ASSIGNMENT: This exercise calls for all the entries that follow to be set down exactly, without their images.

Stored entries

<<<<

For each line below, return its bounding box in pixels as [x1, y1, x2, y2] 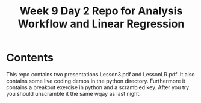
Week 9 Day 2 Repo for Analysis [19, 4, 183, 18]
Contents [6, 51, 54, 64]
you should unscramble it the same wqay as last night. [6, 90, 141, 97]
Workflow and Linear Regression [17, 17, 185, 31]
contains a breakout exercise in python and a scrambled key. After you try [6, 83, 190, 91]
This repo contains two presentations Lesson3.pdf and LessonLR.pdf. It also [6, 70, 195, 78]
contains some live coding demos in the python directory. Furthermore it [6, 77, 185, 84]
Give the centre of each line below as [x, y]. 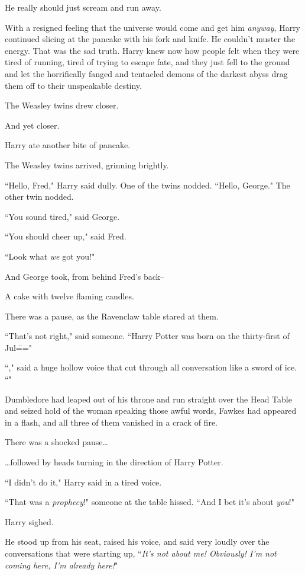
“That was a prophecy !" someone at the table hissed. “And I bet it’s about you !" [150, 502]
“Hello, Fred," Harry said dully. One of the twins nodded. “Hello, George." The [147, 185]
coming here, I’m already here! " [61, 565]
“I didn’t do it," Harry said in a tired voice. [83, 482]
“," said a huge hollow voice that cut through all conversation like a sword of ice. [151, 367]
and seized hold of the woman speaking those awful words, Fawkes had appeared [151, 411]
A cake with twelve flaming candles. [69, 296]
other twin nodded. [39, 197]
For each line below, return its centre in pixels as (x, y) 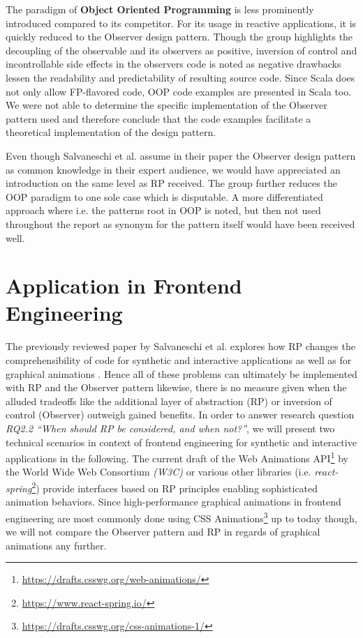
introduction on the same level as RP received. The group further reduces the (171, 183)
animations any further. (56, 545)
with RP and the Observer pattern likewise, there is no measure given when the (176, 387)
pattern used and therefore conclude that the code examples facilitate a (158, 118)
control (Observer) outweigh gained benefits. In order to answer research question (180, 415)
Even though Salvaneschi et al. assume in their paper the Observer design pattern (181, 155)
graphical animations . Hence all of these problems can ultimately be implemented (181, 373)
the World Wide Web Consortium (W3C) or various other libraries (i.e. (158, 472)
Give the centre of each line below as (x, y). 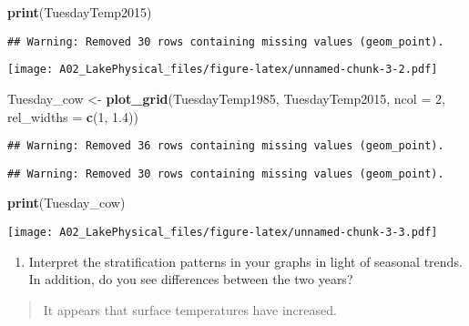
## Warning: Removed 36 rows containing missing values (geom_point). (226, 146)
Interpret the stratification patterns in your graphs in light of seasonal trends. (245, 261)
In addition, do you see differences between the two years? (191, 279)
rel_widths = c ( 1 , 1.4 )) (73, 116)
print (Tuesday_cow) (66, 203)
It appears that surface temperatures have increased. (190, 309)
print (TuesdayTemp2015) (80, 12)
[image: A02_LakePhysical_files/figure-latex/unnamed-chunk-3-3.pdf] (223, 232)
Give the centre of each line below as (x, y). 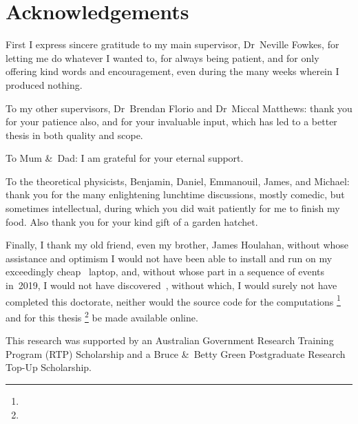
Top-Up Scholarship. (49, 367)
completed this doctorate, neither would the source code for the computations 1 (173, 300)
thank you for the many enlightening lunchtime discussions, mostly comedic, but (175, 194)
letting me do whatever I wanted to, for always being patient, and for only (162, 57)
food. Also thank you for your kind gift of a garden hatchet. (132, 221)
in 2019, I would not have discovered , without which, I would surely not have (171, 285)
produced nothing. (44, 84)
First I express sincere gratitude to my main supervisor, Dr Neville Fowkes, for (172, 44)
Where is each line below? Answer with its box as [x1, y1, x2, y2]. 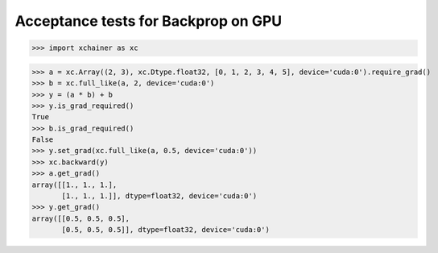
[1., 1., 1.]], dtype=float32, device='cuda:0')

>>>>

SOLVED EXERCISE:
For each line below, return its bounding box in pixels as [x1, y1, x2, y2] 
Week 9 Day 2 Repo for Analysis [19, 4, 183, 18]
Contents [6, 51, 54, 64]
you should unscramble it the same wqay as last night. [6, 90, 141, 97]
Workflow and Linear Regression [17, 17, 185, 31]
contains a breakout exercise in python and a scrambled key. After you try [6, 83, 190, 91]
This repo contains two presentations Lesson3.pdf and LessonLR.pdf. It also [6, 70, 195, 78]
contains some live coding demos in the python directory. Furthermore it [6, 77, 185, 84]
Give the centre of each line below as [x, y]. 
“That was a prophecy !" someone at the table hissed. “And I bet it’s about you !" [150, 502]
“Hello, Fred," Harry said dully. One of the twins nodded. “Hello, George." The [147, 185]
coming here, I’m already here! " [61, 565]
“I didn’t do it," Harry said in a tired voice. [83, 482]
“," said a huge hollow voice that cut through all conversation like a sword of ice. [151, 367]
and seized hold of the woman speaking those awful words, Fawkes had appeared [151, 411]
A cake with twelve flaming candles. [69, 296]
other twin nodded. [39, 197]
For each line below, return its centre in pixels as (x, y) 
introduction on the same level as RP received. The group further reduces the (171, 183)
animations any further. (56, 545)
with RP and the Observer pattern likewise, there is no measure given when the (176, 387)
pattern used and therefore conclude that the code examples facilitate a (158, 118)
control (Observer) outweigh gained benefits. In order to answer research question (180, 415)
Even though Salvaneschi et al. assume in their paper the Observer design pattern (181, 155)
graphical animations . Hence all of these problems can ultimately be implemented (181, 373)
the World Wide Web Consortium (W3C) or various other libraries (i.e. (158, 472)
Give the centre of each line below as (x, y). 
## Warning: Removed 36 rows containing missing values (geom_point). (226, 146)
Interpret the stratification patterns in your graphs in light of seasonal trends. (245, 261)
In addition, do you see differences between the two years? (191, 279)
rel_widths = c ( 1 , 1.4 )) (73, 116)
print (Tuesday_cow) (66, 203)
It appears that surface temperatures have increased. (190, 309)
print (TuesdayTemp2015) (80, 12)
[image: A02_LakePhysical_files/figure-latex/unnamed-chunk-3-3.pdf] (223, 232)
Give the centre of each line below as (x, y). 
Top-Up Scholarship. (49, 367)
completed this doctorate, neither would the source code for the computations 1 (173, 300)
thank you for the many enlightening lunchtime discussions, mostly comedic, but (175, 194)
letting me do whatever I wanted to, for always being patient, and for only (162, 57)
food. Also thank you for your kind gift of a garden hatchet. (132, 221)
in 2019, I would not have discovered , without which, I would surely not have (171, 285)
produced nothing. (44, 84)
First I express sincere gratitude to my main supervisor, Dr Neville Fowkes, for (172, 44)
Where is each line below? Answer with its box as [x1, y1, x2, y2]. 
[1., 1., 1.]], dtype=float32, device='cuda:0')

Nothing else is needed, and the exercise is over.